Comparative Speed of WURFL and Device Atlas
This has probably been done to death elsewhere, but since I’ve been playing around with WURFL and Device Atlas for mobile device detection, I thought I’d publish some comparative performance numbers.
As part of our mobile browser concurrency test we needed to identify test results for mobile vs. non-mobile devices (we get a lot of traditional browsers using our “mobile” concurrency test!). Because we did this as a post-processing step, we had a fair number of unique user agents – 1,572 – to classify. We decided to use WURFL to identify mobile devices, but then also decided to perform that same classification via Device Atlas to see if we got similar results (more on that in a later post). Not content to stop there, we decided to try both the old and new versions of WURFL, Device Atlas, plus a handy PHP mobile detection script.

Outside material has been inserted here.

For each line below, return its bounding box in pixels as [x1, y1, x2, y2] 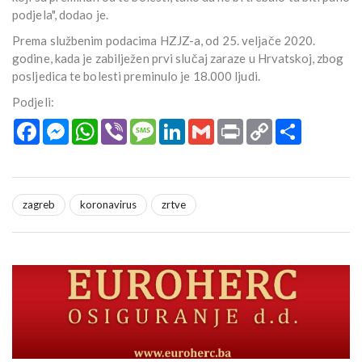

Here are the results for processing 1,572 unique user agents:
Method | Time (seconds) | Mobile Found | Non-Mobile Found |
---|---|---|---|
WURFL Old API | 1082 | 711 | 861 |
WURFL New API | 20.8 | 1090 | 482 |
Device Atlas | 1.2 | 527 | 1045 |
Mobile Device Detect | 1.3 | 684 | 888 |
As you can see, performance and result quality vary significantly between the different methods. Well, it’s tough to see the result quality here, but the difference between various results says that correctness is an issue. The speed differences are tremendous though. 1,080 seconds is a long time to wait for results; 1.2 seconds on the other hand is quite pleasurable. Now in all fairness, we didn’t do much to optimize the server performance, so it’s possible that WURFL will benefit from an in-memory caching strategy. Perhaps we’ll see.